J Gastroenterol Hepatol. 1995;10 Suppl 1:S3-7. doi: 10.1111/j.1440-1746.1995.tb01792.x.
Fenestrae control the exchange of fluids, dissolved compounds and small particles between the blood and the space of Disse, and are primarily limited at one side by parenchymal cells. We recently described a simple and rapid method for the isolation, purification and cultivation of rat liver sinusoidal endothelial cells. With regard to the purity and morphology of liver endothelial cells, a detailed microscopic study was performed. Purity and viability after selective adherence was 74 and 95%, respectively. Liver endothelial cell purity was further enhanced to about 95% during adherence and spreading on collagen after 8 h of culture. Liver endothelial cells isolated by this method provide a viable cell population, enabling the study of structure and function of these cells in vitro. We investigated the cytoskeleton associated with fenestrae and sieve plates of liver endothelial cells. Cultured cells were slightly fixed and treated with cytoskeleton extraction buffer containing 0.1% Triton.

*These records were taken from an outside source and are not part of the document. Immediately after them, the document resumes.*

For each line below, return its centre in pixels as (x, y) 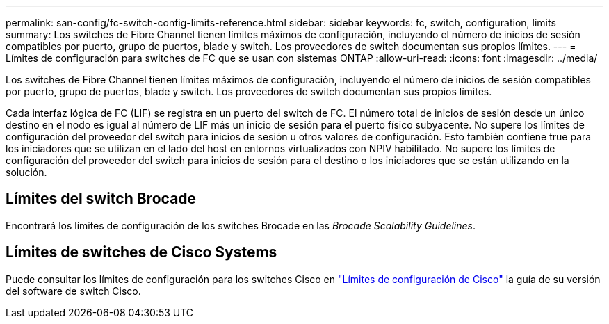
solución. (26, 172)
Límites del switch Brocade (101, 199)
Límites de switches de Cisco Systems (141, 252)
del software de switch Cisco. (73, 291)
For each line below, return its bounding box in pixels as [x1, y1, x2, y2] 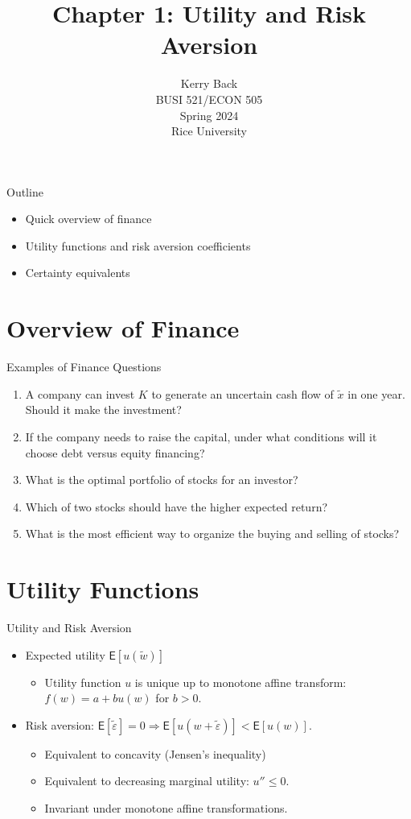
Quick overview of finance [25, 210, 152, 227]
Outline [6, 183, 43, 200]
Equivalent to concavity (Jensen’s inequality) [44, 745, 266, 762]
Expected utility [25, 646, 105, 663]
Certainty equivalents [25, 264, 130, 281]
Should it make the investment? [25, 401, 182, 418]
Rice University [171, 122, 248, 139]
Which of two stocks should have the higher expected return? [25, 498, 328, 515]
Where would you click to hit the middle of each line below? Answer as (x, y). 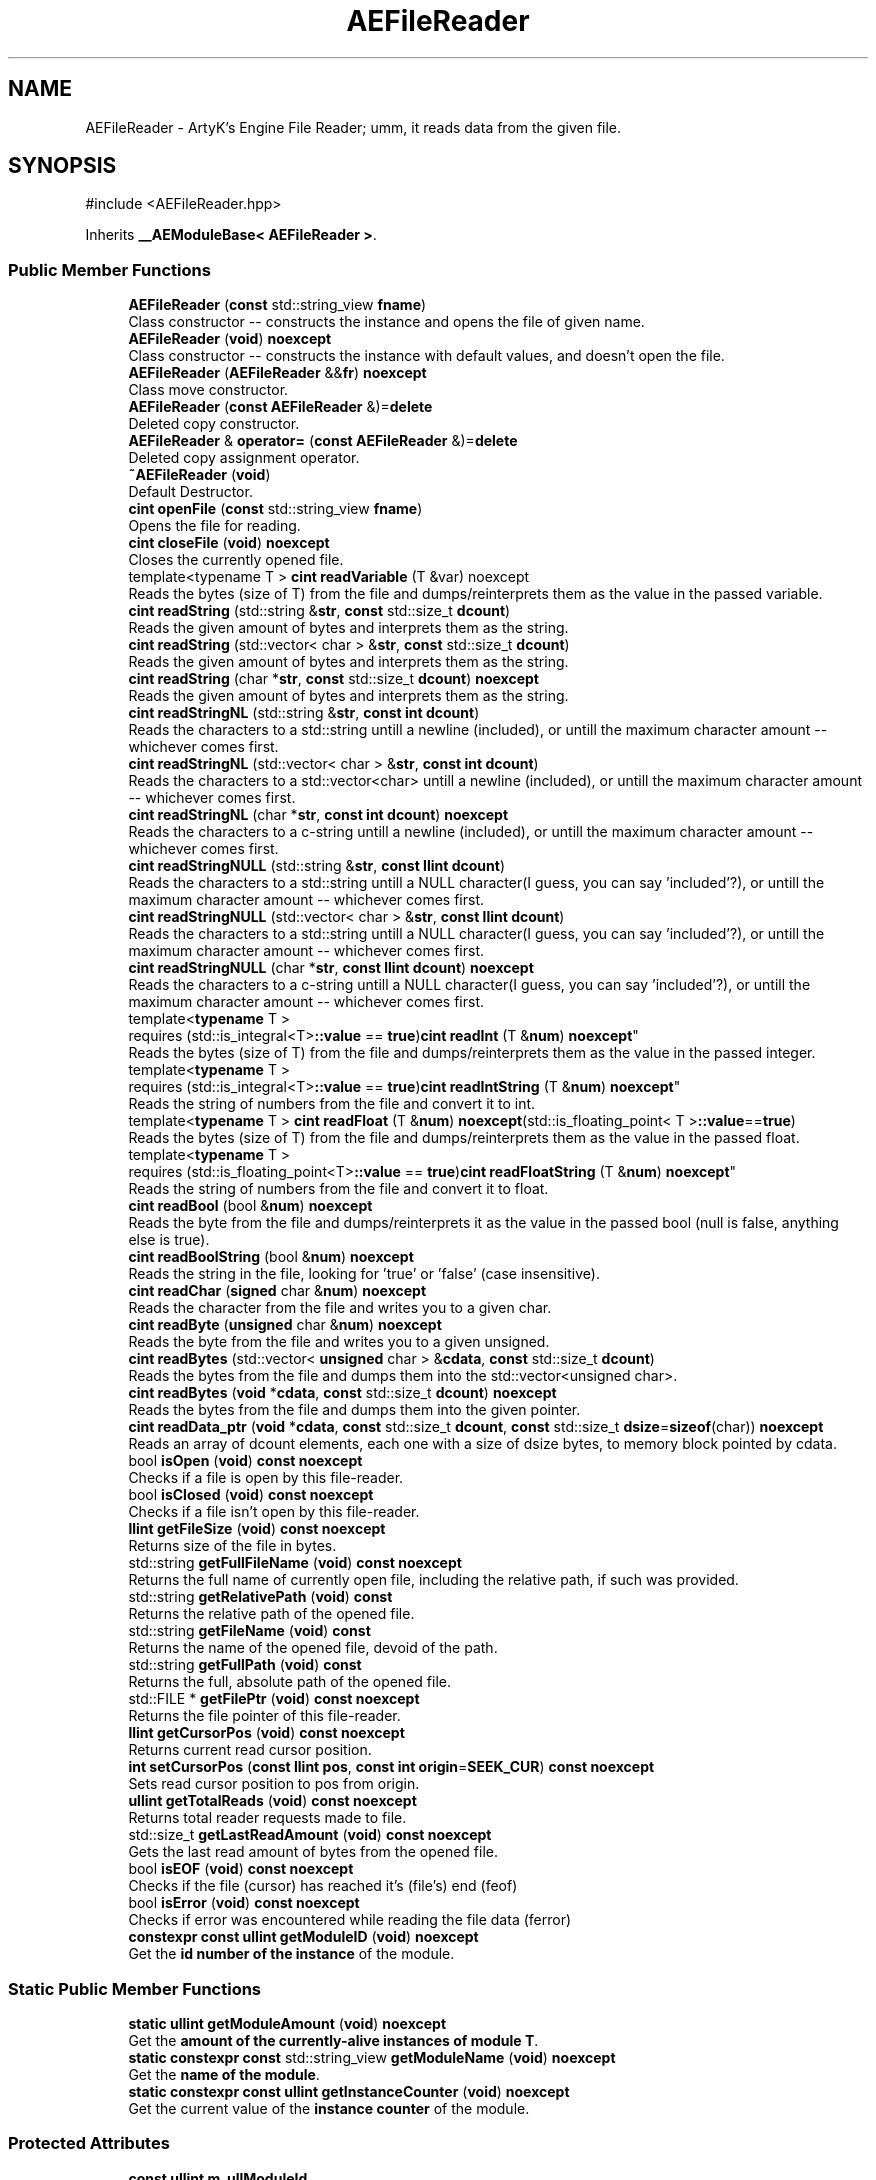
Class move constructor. (208, 390)
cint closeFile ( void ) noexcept (229, 543)
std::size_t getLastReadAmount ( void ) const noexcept (310, 1835)
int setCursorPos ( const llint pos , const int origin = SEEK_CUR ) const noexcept (391, 1767)
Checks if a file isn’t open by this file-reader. (274, 1512)
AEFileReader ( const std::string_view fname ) (277, 305)
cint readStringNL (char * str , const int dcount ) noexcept (318, 815)
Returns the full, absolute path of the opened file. (289, 1682)

Whole mounts of extracted liver endothelial cells were prepared for scanning and transmission electron microscopy. Extracted liver endothelial cells show an integral, intricate cytoskeleton. Sieve plates and fenestrae are clearly delineated by cytoskeleton elements. Fenestrae are surrounded by a filamentous, fenestrae-associated cytoskeleton ring with an average filament thickness of 16 nm. Additionally, sieve plates are surrounded and delineated by microtubuli, which form a network together with additional branching cytoskeletal elements. Microtubuli are sometimes found delineating linear arrangements of fenestrae. In conclusion, liver endothelial cells possess a cytoskeleton, that defines and supports sieve plates and fenestrae. Fenestrae-associated cytoskeleton rings are involved in determining the size of fenestrae. The fenestrae-associated cytoskeleton therefore probably controls the important hepatic function of endothelial filtration.

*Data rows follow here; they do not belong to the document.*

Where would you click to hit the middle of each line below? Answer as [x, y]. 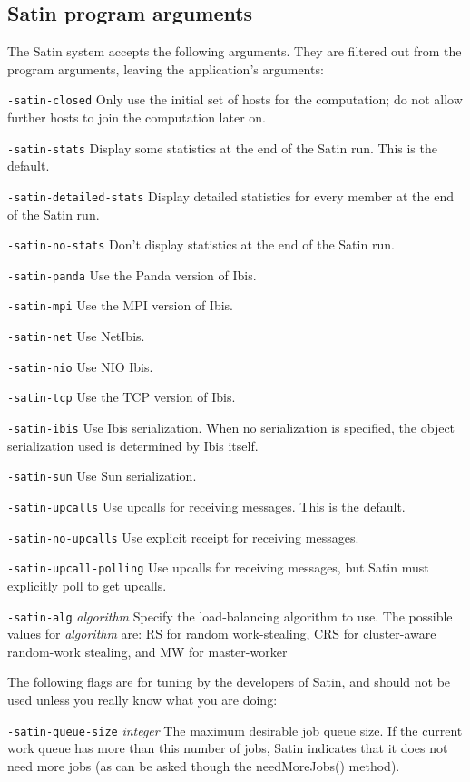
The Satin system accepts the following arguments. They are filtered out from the [235, 51]
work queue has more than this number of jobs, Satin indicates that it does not [228, 748]
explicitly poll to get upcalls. [87, 585]
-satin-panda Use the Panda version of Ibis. [132, 274]
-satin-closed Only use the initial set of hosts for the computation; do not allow [235, 99]
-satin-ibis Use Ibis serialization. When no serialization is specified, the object [231, 428]
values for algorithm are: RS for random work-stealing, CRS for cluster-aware [222, 634]
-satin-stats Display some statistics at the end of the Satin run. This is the [222, 147]
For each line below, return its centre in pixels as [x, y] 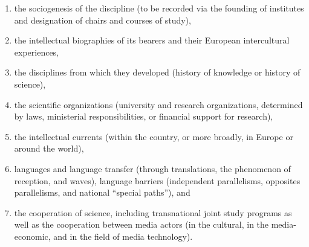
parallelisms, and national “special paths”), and [102, 192]
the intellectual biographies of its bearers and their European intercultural [152, 40]
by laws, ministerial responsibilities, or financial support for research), [144, 116]
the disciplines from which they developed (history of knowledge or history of [157, 72]
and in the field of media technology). [123, 236]
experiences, [37, 52]
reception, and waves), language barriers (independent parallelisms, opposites [157, 180]
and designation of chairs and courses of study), [102, 20]
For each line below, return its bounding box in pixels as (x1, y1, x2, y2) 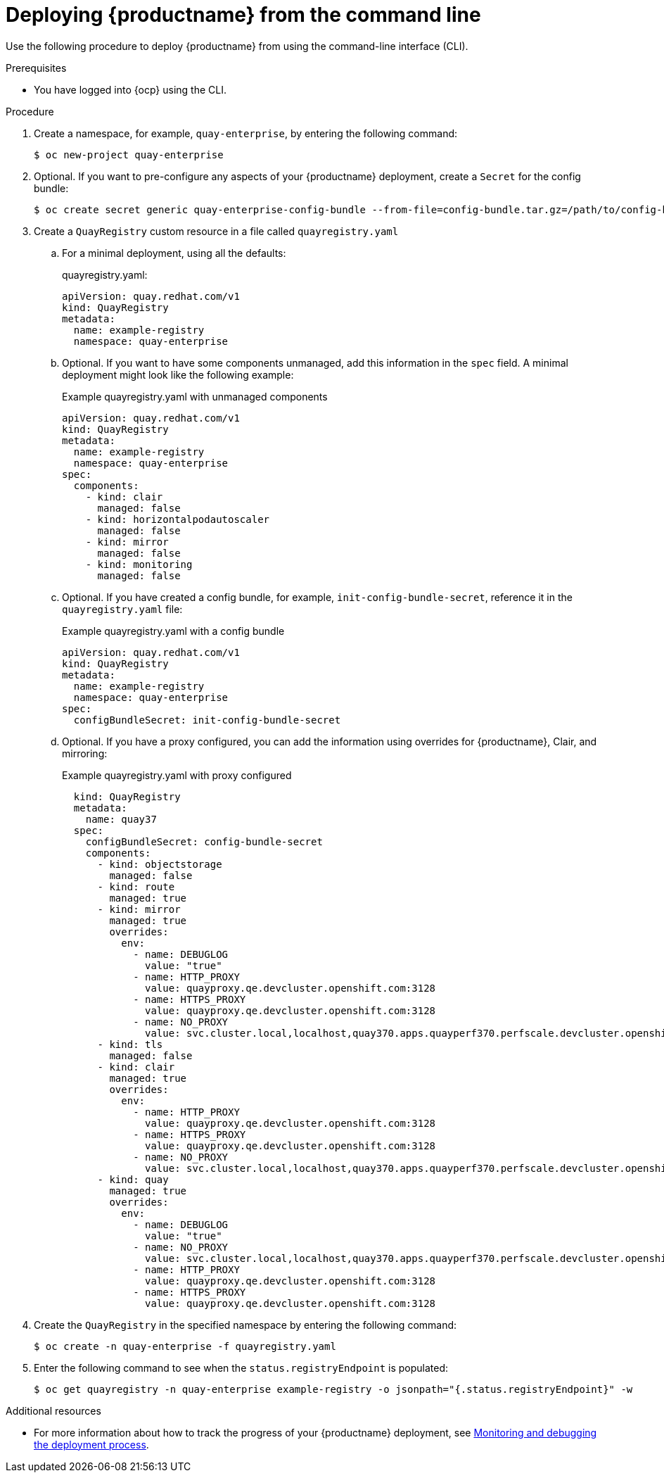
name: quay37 (85, 813, 157, 825)
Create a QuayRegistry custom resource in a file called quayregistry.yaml (34, 225, 399, 237)
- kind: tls (97, 1038, 163, 1050)
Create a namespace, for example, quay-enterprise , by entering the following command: (34, 127, 458, 139)
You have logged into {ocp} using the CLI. (34, 83, 227, 96)
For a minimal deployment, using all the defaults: (62, 246, 286, 259)
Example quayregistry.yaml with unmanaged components (62, 390, 328, 403)
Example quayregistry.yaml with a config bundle (62, 624, 285, 637)

窗孔控制着血液与狄氏间隙之间液体、溶解化合物和小颗粒的交换,并且在一侧主要受到实质细胞的限制。我们最近描述了一种分离、纯化和培养大鼠肝窦内皮细胞的简单快速方法。关于肝内皮细胞的纯度和形态,进行了详细的显微镜研究。选择性贴壁后的纯度和活力分别为74%和95%。培养8小时后,肝内皮细胞在胶原上贴壁和铺展过程中,纯度进一步提高到约95%。通过这种方法分离的肝内皮细胞提供了一个有活力的细胞群体,能够在体外研究这些细胞的结构和功能。我们研究了与肝内皮细胞窗孔和筛板相关的细胞骨架。将培养的细胞轻度固定,并用含有0.1% Triton的细胞骨架提取缓冲液处理。制备提取的肝内皮细胞整装片用于扫描电子显微镜和透射电子显微镜观察。提取的肝内皮细胞显示出完整、复杂的细胞骨架。筛板和窗孔由细胞骨架元件清晰界定。窗孔被一个丝状的、与窗孔相关的细胞骨架环包围,平均丝厚度为16 nm。此外,筛板被微管包围和界定,微管与额外的分支细胞骨架元件一起形成网络。有时会发现微管界定窗孔的线性排列。总之,肝内皮细胞拥有一种细胞骨架,它定义并支撑筛板和窗孔。与窗孔相关的细胞骨架环参与确定窗孔的大小。因此,与窗孔相关的细胞骨架可能控制着内皮过滤这一重要的肝脏功能。